In the depicted example, sensor 204 and server 206 connect to network 202 along with storage unit 208. In addition, clients 210, 212, and 214 connect to network 202. These clients 210, 212, and 214 may be, for example, personal computers or network computers. Computer system 100 depicted in FIG. 1 can be, for example, a client such as client 210, 212, and/or 214. Alternatively clients 210, 212, and 214 may also be, for example, a photographic camera, video camera, tracking device, sensor, accelerometer, gyroscope, medical sensor, etc.

Computer system 100 can also be implemented as a server such as server 206, depending upon design considerations. In the depicted example, server 206 provides data such as boot files, operating system images, applications, and application updates to clients 210, 212, and 214, and/or to sensor 204. Clients 210, 212, and 214 and sensor 204 are clients to server 206 in this example. Network data-processing system 200 may include additional servers, clients, and other devices not shown. Specifically, clients may connect to any member of a network of servers, which provide equivalent content.

In the depicted example, network data-processing system 200 is the Internet with network 202 representing a worldwide collection of networks and gateways that use the Transmission Control Protocol/Internet Protocol (TCP/IP) suite of protocols to communicate with one another. At the heart of the Internet is a backbone of high-speed data communication lines between major nodes or host computers consisting of thousands of commercial, government, educational, and other computer systems that route data and messages. Of course, network data-processing system 200 may also be implemented as a number of different types of networks such as, for example, an intranet, a local area network (LAN), or a wide area network (WAN).

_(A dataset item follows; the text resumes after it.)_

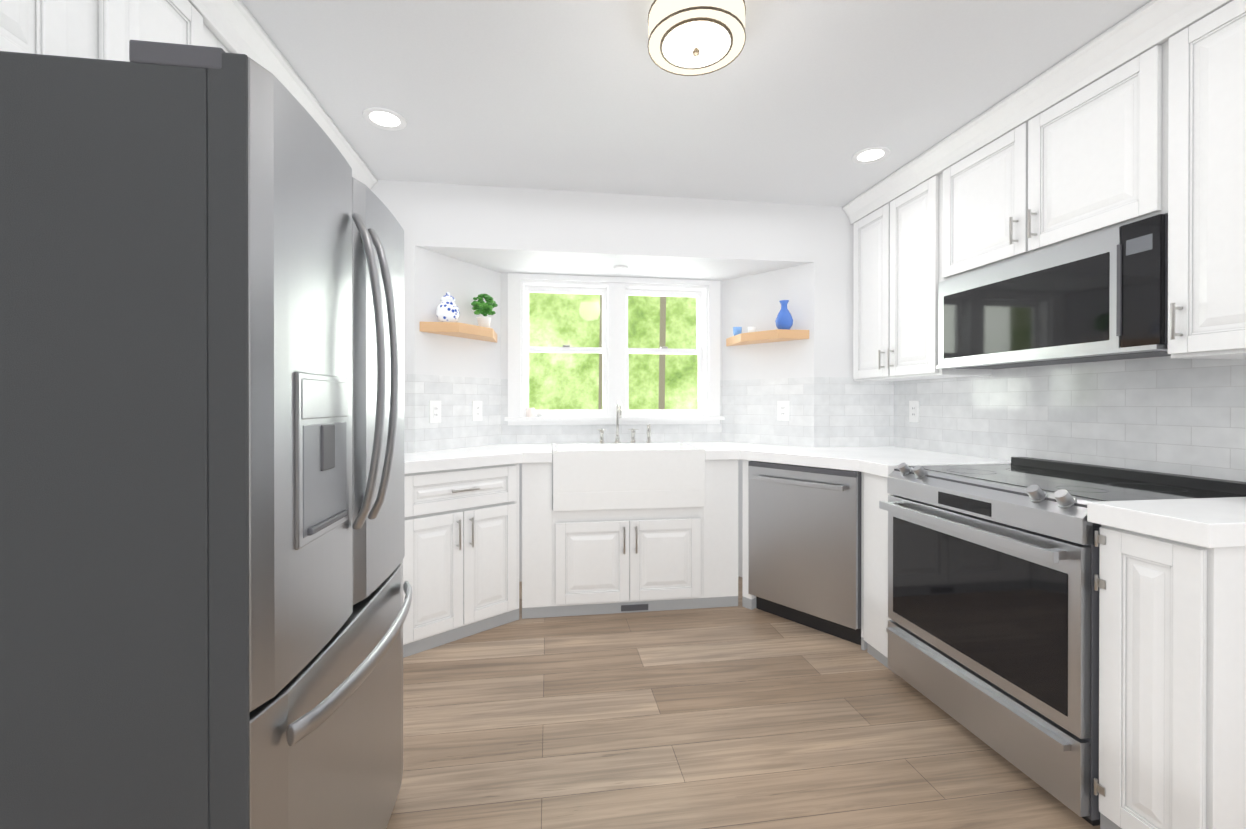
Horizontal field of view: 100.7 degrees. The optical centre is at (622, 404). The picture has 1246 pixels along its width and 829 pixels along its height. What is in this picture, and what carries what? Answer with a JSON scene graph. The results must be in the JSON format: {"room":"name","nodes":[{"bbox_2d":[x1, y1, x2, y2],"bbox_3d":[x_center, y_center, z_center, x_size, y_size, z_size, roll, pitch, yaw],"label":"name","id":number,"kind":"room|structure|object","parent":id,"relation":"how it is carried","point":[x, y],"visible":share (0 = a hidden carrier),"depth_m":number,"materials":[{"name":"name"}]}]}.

FIGS. 1 and 2 are intended as examples and not as architectural limitations for different embodiments of the present invention.

FIG. 3 illustrates a computer software system 300, which may be employed for directing the operation of the data-processing systems such as computer system 100 depicted in FIG. 1. Software application 305, may be stored in memory 104, on removable storage 112, or on non-removable storage 114 shown in FIG. 1, and generally includes and/or is associated with a kernel or operating system 310 and a shell or interface 315. One or more application programs, such as module(s) 125, may be “loaded” (i.e., transferred from removable storage 112 into the memory 104) for execution by the data-processing system 100. The data-processing system 100 can receive user commands and data through user interface 315, which can include input 116 and output 118, accessible by a user 320. These inputs may then be acted upon by the computer system 100 in accordance with instructions from operating system 310 and/or software application 305 and any software module(s) 125 thereof.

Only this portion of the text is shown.